What would the parts of the power set of p(VOID) be?   There is {VOID} itself, there is also VOID because the void is universally included in every multiple.  VOID is part of every set.  The multiple p(VOID) has two elements, VOID and {VOID}.  Here, woven from nothing apart from the void, we have the ontological schema of the Two, which can be written { VOID, {VOID} }.   The element VOID is part of the Two.  The element {VOID} is also part since VOID is an element of the Two (it belongs to it).   The two elements of the two are also two parts of the two.  The mathematical concept of transivity is therefore possible.   Transitivity tells us, “everything which belongs is included.”  The inverse is impossible.  It is not possible for everything which is included to belong.
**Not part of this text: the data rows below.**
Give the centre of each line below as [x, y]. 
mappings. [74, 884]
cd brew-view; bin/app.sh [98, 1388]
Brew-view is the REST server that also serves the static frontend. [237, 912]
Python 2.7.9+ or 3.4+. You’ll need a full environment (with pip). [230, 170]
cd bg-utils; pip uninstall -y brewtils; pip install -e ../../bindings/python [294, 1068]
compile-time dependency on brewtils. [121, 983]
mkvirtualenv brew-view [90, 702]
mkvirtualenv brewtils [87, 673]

Not only is the Two a transitive set, but its elements, VOID and {VOID} are also transitive.  Nothing inside VOID is not a part since the void is no thing, the empty set, null.    This is the backbone of ontology – the very concept of Nature:

Nature belongs to itself!

Nature has no sayable being.  The Greek term phusis resonates beneath the word “nature.”  Nature is not a region of being.  It is the appearing, the bursting forth of being itself, and the coming-to of its presence.  If being is phusis (nature), it is because being is “the appearing which resides in itself.”
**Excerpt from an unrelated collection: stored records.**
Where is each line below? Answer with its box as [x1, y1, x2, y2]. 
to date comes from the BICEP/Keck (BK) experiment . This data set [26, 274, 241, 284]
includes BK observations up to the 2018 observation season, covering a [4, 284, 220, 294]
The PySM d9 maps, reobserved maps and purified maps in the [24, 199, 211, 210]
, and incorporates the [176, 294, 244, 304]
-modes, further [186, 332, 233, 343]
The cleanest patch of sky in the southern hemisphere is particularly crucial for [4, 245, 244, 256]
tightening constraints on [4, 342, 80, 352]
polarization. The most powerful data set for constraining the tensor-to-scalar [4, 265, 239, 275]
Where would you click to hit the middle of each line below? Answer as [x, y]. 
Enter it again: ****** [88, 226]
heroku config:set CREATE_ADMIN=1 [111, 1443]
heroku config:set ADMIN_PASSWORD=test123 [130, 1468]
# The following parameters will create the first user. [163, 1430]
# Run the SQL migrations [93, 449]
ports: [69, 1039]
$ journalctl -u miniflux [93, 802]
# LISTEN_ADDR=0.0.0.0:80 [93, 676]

“Nature” means presence, offering of what is veiled.  The Platonic turn consisted of proposing an interpretation of phusis as idea.  In turn, the Idea, in Plato’s sense, can only be understood on the basis of the Greek conception of nature, or phusis.  The Idea is the evident aspect of what is offered.  The Idea is the “surface,” the “façade,” the offering to the regard of what opens up as Nature.   The particular invention of the Greeks is that being is expressible once a decision of thought subtracts it from any instance of Presence.
Badiou writes:
A subject is a militant of truth.  The militant of a truth is not only the political militant.  He or she is also the artist-creator, the scientist who opens up a new theoretical field, or the lover whose world is enchanted.
Badiou says the contemporary Subject is void.  What does this mean?
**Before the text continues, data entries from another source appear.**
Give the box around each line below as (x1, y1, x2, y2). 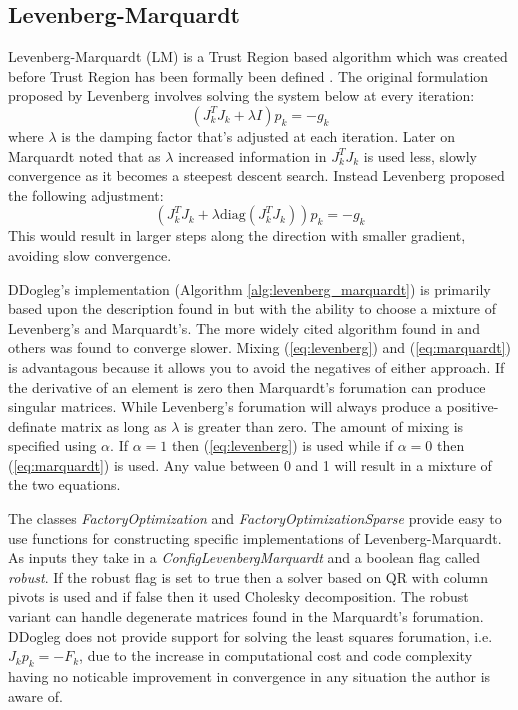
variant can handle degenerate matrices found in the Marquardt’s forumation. (8, 606, 484, 627)
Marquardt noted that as (8, 145, 161, 166)
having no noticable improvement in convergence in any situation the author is (8, 666, 491, 687)
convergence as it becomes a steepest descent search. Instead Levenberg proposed (8, 165, 505, 186)
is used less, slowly (363, 145, 477, 166)
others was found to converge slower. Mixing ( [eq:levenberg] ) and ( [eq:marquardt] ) (8, 337, 511, 358)
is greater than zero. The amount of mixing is (183, 415, 464, 436)
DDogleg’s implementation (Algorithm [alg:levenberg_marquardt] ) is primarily (8, 278, 491, 299)
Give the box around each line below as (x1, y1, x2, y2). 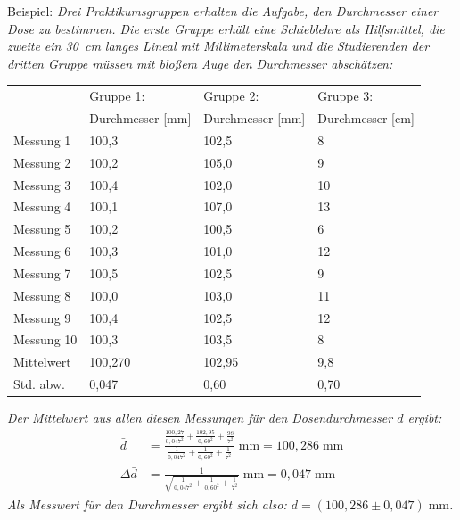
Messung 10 (13, 330, 78, 349)
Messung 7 (13, 263, 71, 282)
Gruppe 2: (203, 87, 259, 105)
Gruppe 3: (317, 87, 374, 105)
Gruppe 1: (89, 87, 145, 105)
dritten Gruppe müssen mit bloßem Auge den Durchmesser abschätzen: (7, 54, 393, 72)
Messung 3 (13, 175, 71, 194)
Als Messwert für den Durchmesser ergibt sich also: (7, 495, 287, 514)

Schopenhauer, Husserl, Heidegger, and Merleau-Ponty all suspected that the conventional distinction of space and time was untenable from the standpoint of direct, preconceptual experience.  What I find similar in Schopenhauer and Badiou is their confidence that they have got a grip on things.  This was not the case with Husserl, Heidegger, and Merleau-Ponty; they were still striving, toward the end of their lives, to articulate a more immediate modality of awareness, a more primordial dimension where time and space were experienced as one.  In other words, the “phenomenologists” were involved in an infinite unfinished task, whereas Schopenhauer rested toward the end of his life seeing how much in common his philosophy had with Buddhism and even Tibetan wisdom that predates Buddhism.
Could it be that the mode of experience that the phenomenologists were striving for is commonplace for indigenous, oral peoples whose senses have not been assaulted by the clock?  While existential phenomenology healed the rift between the subjective and objective worldviews, it has done so at the expense of dividing the mental and physical world even more.
Husserl and the phenomenologists sought to reinvigorate philosophy by returning it to the life of the living breathing sensual subject.  Phenomenologists rejected rationalist and idealist accounts of reality.  They claimed that both the traditional concepts of subject and of object were philosophical constructions that, in fact, distorted the true nature of the human experience of the world.